**Data extract:**
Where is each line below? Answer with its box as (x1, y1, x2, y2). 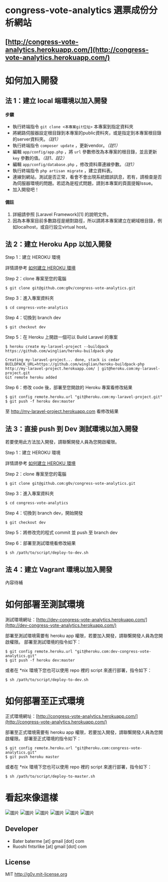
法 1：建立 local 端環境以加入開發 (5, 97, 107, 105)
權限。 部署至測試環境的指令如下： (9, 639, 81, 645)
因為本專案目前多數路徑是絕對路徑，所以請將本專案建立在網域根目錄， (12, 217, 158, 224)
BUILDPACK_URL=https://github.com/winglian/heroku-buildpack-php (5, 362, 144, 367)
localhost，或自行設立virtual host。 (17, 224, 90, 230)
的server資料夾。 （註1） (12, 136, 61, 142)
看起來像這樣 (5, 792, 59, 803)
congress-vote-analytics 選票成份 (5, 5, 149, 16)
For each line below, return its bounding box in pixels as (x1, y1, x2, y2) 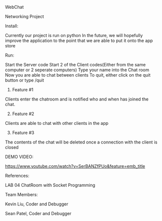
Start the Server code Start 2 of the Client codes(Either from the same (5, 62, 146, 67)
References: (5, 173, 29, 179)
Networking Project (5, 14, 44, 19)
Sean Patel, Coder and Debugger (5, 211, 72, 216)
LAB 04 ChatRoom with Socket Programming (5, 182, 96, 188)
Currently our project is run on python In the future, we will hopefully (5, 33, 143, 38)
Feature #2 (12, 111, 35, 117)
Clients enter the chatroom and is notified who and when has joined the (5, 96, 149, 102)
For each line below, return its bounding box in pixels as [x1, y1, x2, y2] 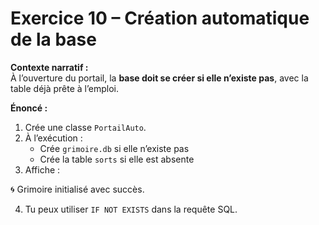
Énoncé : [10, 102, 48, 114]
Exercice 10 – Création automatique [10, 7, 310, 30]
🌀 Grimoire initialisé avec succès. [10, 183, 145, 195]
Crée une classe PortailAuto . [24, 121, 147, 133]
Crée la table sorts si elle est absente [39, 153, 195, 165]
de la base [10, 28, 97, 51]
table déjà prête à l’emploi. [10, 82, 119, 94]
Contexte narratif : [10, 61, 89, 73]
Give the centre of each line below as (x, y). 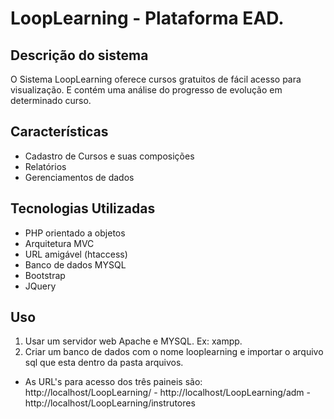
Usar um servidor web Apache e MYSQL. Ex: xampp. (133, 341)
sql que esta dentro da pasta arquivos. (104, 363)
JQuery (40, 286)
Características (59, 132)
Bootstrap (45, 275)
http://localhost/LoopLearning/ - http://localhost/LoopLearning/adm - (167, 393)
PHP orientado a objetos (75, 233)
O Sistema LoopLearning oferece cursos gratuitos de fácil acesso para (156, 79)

**Work to complete:** Wherever the word "localhost" appears in a line of the data, copy that line.

**Final answer:**
localhost，或自行設立virtual host。 (17, 224, 90, 230)
http://localhost/LoopLearning/ - http://localhost/LoopLearning/adm - (167, 393)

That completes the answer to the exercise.